My first job after hs was repairing tubs off production line and QC. These are fiberglass tubs that I'm speaking of. But you start with a mold, put a ton of wax on it. Spray it with gel coat, spray it with fiberglass and resin, then let it dry. Pop it off the mold send it to repair. Acrylic tubs are made by taking a sheet of acrylic, I think they heat it then there is a "vacuum" that sucks it onto the mold. Then spray the back side with fiberglass and resin for strength. 

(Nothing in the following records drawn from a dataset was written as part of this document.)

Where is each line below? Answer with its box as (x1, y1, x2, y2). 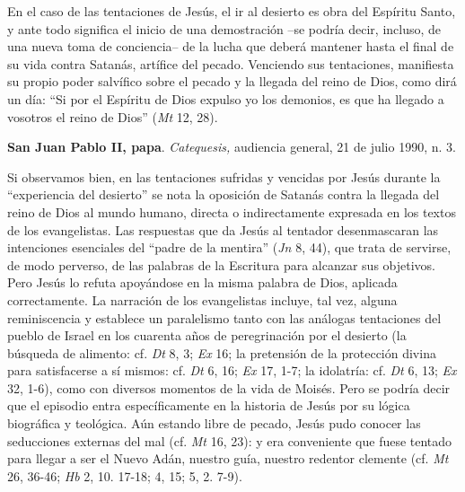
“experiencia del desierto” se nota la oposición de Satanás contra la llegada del (7, 185, 440, 204)
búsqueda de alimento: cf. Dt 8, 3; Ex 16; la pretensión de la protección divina (7, 343, 436, 362)
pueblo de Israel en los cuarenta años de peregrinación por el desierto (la (7, 326, 407, 345)
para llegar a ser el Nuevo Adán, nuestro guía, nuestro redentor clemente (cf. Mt (7, 449, 449, 468)
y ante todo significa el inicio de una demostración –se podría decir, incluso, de (7, 19, 442, 38)
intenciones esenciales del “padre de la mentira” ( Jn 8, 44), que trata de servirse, (7, 238, 452, 257)
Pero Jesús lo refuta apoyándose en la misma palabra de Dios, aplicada (7, 273, 398, 292)
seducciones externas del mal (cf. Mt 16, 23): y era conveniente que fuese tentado (7, 431, 452, 450)

But to do repairs they would send us jugs of the gel coat (very important that it came out of the same batch). You would thin and clean with acetone. Use catalyst and if needed cobalt to make it dry. 

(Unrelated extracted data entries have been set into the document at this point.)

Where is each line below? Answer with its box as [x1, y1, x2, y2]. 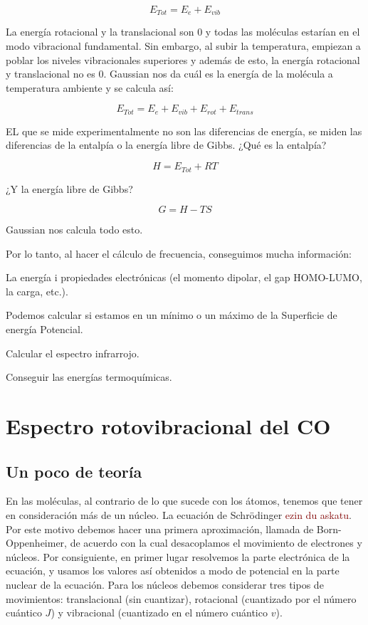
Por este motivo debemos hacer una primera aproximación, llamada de [6, 521, 314, 536]
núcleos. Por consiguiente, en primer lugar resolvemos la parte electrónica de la [6, 549, 350, 564]
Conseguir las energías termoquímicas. [6, 369, 172, 384]
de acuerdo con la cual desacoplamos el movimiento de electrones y [70, 535, 362, 550]
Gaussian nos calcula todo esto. [6, 222, 143, 237]
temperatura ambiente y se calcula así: [6, 80, 174, 95]
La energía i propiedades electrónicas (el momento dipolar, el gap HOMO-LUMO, [6, 270, 362, 285]
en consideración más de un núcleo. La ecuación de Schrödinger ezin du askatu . [6, 508, 352, 522]
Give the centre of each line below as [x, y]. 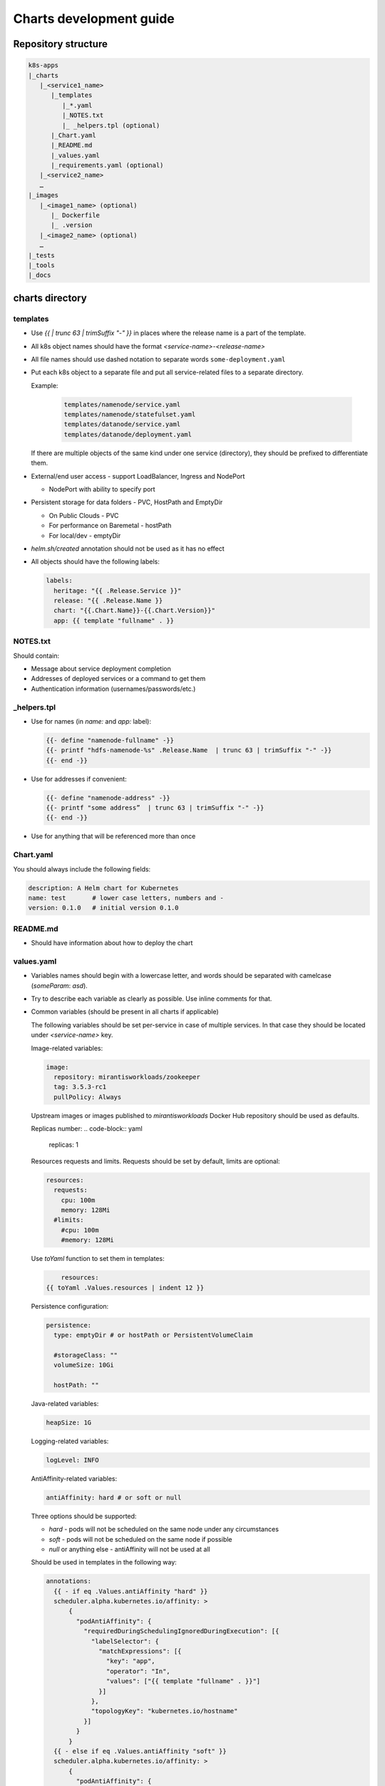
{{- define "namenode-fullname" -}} [110, 740]
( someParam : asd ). [60, 985]
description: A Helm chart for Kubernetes [103, 888]
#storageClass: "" [86, 1355]
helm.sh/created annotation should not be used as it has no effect [128, 548]
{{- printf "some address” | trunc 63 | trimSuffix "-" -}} [155, 808]
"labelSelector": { [125, 1641]
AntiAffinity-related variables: [74, 1478]

But they would just tint the gel coat like you do paint, I don't know the actual tint chemical used because I didn't work in mixing. But there the cliff notes version for you.


----------



## WAGGZ (Apr 2, 2009)

The factory is 1.5 miles form home. Still have contacts there so if i need the stuff I got the hook up.


----------



## Wallnut (May 4, 2010)

I've done this once and couldn't find my car after. enjoy!


----------



## jm1841 (Apr 7, 2009)

Seth22 said:


> Does anyone have experience with using the XIM Spray can? How would you compare it to the 2-part.
> 
> I see Primer Guy says the spray is glossier and the 2-part is durable (more durable?). I was looking for anyone else's reviews or thoughts, or maybe comments from Primer Guy.



Primer Guy's comments were spot one with my experiences. Usually I sell the aerosol to someone trying to do touch up on a tub that had a nick or something taken out of it. (on a side note, I don't see how a lil paint can make a missing chunk of porcelain blend it, but that's another thread all together). The 2-part is great if you have a cup gun like an hvlp to run it through (clean up your gun fast after application though!), good luck with it if you have to brush it. XIM says brushing is okay, but I doubt you could ever get quality results.


----------



## johnpaint (Sep 20, 2008)

timhag said:


> Had one dude caulking a window from inside a bath tub


Midget bath tub?


----------